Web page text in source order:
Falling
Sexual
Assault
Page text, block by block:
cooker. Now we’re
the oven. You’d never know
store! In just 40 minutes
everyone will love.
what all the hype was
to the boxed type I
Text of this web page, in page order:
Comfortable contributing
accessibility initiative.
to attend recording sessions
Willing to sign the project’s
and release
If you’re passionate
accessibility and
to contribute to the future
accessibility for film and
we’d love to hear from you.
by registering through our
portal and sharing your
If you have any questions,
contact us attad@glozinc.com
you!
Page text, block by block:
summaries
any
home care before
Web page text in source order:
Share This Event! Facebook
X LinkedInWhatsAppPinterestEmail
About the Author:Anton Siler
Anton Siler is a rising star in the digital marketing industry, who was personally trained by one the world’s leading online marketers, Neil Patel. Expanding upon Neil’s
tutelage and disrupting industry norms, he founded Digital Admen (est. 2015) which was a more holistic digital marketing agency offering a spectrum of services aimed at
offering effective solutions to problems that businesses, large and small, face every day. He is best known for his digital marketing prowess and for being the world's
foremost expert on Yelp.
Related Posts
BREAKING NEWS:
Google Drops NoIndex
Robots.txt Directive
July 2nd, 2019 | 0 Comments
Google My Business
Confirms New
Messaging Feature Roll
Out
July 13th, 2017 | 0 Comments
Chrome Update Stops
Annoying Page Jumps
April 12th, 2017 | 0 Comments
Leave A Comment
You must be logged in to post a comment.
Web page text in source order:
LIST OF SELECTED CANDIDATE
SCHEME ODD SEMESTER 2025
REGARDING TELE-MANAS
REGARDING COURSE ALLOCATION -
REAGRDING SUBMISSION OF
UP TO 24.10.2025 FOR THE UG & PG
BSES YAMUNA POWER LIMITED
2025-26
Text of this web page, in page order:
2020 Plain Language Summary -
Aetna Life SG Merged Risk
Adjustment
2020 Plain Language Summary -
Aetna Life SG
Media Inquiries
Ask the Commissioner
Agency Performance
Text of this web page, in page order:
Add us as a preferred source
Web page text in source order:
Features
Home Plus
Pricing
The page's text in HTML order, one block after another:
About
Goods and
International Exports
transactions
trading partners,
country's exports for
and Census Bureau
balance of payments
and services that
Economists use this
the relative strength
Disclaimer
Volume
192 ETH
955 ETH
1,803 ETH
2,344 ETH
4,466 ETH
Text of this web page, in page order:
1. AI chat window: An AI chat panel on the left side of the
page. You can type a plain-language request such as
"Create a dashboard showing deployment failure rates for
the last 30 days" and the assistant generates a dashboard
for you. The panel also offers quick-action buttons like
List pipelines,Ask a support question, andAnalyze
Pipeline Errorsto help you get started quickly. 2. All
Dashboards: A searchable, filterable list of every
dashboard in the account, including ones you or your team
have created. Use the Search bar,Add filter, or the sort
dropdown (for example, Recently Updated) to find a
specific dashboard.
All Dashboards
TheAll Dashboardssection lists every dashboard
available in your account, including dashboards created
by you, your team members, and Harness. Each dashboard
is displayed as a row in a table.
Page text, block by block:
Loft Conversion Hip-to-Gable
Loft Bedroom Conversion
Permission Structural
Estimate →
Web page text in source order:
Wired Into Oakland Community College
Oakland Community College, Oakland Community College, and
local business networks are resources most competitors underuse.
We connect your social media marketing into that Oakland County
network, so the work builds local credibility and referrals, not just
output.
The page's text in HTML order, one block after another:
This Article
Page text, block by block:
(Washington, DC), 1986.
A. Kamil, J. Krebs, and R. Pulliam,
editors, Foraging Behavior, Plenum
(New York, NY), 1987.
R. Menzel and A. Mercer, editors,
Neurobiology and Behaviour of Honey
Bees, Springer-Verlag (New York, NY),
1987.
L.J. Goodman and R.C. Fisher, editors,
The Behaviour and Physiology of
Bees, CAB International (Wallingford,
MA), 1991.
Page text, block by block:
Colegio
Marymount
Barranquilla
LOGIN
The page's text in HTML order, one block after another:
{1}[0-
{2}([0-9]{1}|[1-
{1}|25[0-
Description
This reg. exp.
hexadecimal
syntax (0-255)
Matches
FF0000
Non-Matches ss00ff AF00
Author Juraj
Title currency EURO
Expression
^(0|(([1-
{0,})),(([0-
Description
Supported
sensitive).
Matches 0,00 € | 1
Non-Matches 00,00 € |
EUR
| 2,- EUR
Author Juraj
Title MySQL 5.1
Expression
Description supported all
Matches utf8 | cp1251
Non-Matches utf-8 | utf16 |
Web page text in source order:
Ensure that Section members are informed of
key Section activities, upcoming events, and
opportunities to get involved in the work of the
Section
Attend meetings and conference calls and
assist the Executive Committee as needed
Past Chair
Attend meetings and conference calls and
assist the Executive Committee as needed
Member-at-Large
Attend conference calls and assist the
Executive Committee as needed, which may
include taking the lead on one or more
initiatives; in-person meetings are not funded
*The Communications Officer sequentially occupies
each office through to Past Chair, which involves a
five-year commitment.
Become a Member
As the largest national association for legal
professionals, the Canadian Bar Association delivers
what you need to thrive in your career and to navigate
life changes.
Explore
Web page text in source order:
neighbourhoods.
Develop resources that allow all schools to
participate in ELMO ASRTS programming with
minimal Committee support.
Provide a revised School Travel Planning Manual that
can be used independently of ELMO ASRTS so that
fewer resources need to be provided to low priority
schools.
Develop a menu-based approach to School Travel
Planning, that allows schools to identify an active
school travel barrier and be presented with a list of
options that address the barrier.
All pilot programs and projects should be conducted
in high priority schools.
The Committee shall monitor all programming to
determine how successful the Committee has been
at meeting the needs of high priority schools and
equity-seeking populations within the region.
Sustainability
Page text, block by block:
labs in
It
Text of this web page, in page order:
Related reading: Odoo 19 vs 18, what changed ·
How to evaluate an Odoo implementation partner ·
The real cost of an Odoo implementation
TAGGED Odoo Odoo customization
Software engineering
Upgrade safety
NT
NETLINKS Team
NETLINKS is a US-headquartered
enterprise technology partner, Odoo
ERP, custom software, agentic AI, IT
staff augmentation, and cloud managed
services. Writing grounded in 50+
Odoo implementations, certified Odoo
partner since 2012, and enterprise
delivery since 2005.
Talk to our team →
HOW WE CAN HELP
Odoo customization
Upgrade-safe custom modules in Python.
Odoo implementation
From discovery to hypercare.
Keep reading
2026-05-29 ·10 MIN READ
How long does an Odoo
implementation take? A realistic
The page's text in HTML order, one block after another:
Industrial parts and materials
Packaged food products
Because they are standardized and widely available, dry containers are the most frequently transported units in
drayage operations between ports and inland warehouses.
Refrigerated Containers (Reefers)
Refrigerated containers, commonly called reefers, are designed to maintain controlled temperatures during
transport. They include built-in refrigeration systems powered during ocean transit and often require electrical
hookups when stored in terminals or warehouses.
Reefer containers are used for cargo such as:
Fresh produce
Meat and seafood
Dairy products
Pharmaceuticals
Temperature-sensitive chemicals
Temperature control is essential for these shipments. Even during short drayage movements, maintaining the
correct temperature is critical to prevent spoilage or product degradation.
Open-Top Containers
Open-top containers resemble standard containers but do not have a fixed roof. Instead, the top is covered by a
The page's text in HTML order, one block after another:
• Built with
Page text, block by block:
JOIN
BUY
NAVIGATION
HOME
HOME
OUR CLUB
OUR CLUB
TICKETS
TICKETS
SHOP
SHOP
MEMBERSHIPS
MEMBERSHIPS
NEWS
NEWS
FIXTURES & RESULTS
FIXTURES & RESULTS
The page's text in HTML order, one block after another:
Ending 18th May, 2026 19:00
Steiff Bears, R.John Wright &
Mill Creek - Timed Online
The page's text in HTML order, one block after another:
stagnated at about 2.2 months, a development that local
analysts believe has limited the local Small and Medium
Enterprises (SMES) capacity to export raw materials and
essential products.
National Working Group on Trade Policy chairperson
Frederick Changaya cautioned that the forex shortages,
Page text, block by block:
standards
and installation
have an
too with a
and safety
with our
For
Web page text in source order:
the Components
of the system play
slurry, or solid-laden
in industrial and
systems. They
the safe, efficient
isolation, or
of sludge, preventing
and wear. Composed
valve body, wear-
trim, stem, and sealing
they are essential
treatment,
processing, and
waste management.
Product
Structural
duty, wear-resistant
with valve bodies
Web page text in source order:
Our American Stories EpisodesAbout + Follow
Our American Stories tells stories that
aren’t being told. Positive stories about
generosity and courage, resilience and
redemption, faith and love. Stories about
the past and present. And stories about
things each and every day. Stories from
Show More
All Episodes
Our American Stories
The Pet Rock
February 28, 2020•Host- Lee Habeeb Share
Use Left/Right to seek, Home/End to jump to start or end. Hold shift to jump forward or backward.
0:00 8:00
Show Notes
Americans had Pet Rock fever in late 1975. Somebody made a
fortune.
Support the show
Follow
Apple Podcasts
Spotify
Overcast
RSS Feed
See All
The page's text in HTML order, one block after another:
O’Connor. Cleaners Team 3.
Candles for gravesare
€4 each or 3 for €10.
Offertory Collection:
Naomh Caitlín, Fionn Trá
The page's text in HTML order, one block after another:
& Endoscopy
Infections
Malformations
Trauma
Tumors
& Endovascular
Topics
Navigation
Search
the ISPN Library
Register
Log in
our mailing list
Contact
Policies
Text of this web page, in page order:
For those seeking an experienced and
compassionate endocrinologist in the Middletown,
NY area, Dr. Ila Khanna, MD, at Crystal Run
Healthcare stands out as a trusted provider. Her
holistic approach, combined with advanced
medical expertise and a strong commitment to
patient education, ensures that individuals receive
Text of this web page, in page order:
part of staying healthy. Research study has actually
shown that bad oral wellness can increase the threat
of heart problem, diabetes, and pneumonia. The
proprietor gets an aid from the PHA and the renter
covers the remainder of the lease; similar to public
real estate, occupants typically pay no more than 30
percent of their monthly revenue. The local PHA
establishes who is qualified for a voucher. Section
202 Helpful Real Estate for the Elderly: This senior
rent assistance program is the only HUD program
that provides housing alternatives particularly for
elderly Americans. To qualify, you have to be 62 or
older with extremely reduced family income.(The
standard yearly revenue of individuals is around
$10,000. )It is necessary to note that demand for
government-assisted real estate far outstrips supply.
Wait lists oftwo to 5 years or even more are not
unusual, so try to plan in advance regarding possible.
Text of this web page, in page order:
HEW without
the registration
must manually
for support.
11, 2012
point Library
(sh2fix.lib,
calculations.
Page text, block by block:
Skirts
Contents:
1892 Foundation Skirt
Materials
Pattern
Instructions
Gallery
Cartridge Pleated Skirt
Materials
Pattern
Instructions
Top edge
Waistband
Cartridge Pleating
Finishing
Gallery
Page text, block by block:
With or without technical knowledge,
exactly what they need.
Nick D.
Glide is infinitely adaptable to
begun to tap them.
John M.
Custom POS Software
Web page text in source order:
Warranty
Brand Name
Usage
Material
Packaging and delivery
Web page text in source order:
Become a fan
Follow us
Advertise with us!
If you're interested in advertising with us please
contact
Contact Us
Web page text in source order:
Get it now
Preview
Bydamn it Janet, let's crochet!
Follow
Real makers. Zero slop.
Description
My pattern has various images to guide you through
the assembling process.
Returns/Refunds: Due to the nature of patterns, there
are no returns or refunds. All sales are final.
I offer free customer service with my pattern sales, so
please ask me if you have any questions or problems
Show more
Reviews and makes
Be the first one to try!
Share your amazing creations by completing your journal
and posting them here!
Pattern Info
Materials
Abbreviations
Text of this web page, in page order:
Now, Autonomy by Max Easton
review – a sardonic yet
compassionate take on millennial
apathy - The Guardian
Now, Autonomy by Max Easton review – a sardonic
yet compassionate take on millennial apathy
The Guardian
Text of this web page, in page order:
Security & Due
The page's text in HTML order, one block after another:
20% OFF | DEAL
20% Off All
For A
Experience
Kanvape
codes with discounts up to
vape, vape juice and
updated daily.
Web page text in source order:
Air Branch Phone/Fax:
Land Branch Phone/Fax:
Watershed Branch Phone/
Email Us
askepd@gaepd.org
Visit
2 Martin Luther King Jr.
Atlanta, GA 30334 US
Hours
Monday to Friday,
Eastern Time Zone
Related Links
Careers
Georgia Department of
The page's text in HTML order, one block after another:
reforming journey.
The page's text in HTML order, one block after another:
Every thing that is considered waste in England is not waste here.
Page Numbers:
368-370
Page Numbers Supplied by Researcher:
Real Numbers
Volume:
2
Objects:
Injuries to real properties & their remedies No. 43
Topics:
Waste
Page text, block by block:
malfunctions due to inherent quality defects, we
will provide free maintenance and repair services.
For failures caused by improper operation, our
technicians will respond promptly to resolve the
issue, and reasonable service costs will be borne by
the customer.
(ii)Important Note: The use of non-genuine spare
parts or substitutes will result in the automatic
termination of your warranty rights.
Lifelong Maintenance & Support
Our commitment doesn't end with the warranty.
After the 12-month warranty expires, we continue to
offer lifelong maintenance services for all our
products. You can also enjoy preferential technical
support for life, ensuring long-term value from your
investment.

● Problem description: Would you print, exactly as written, every line above from the one holding "and installation" through the one holding "shown that bad", with both included and no other lines?

● Response to the exercise:
and installation
have an
too with a
and safety
with our
For
Web page text in source order:
the Components
of the system play
slurry, or solid-laden
in industrial and
systems. They
the safe, efficient
isolation, or
of sludge, preventing
and wear. Composed
valve body, wear-
trim, stem, and sealing
they are essential
treatment,
processing, and
waste management.
Product
Structural
duty, wear-resistant
with valve bodies
Web page text in source order:
Our American Stories EpisodesAbout + Follow
Our American Stories tells stories that
aren’t being told. Positive stories about
generosity and courage, resilience and
redemption, faith and love. Stories about
the past and present. And stories about
things each and every day. Stories from
Show More
All Episodes
Our American Stories
The Pet Rock
February 28, 2020•Host- Lee Habeeb Share
Use Left/Right to seek, Home/End to jump to start or end. Hold shift to jump forward or backward.
0:00 8:00
Show Notes
Americans had Pet Rock fever in late 1975. Somebody made a
fortune.
Support the show
Follow
Apple Podcasts
Spotify
Overcast
RSS Feed
See All
The page's text in HTML order, one block after another:
O’Connor. Cleaners Team 3.
Candles for gravesare
€4 each or 3 for €10.
Offertory Collection:
Naomh Caitlín, Fionn Trá
The page's text in HTML order, one block after another:
& Endoscopy
Infections
Malformations
Trauma
Tumors
& Endovascular
Topics
Navigation
Search
the ISPN Library
Register
Log in
our mailing list
Contact
Policies
Text of this web page, in page order:
For those seeking an experienced and
compassionate endocrinologist in the Middletown,
NY area, Dr. Ila Khanna, MD, at Crystal Run
Healthcare stands out as a trusted provider. Her
holistic approach, combined with advanced
medical expertise and a strong commitment to
patient education, ensures that individuals receive
Text of this web page, in page order:
part of staying healthy. Research study has actually
shown that bad oral wellness can increase the threat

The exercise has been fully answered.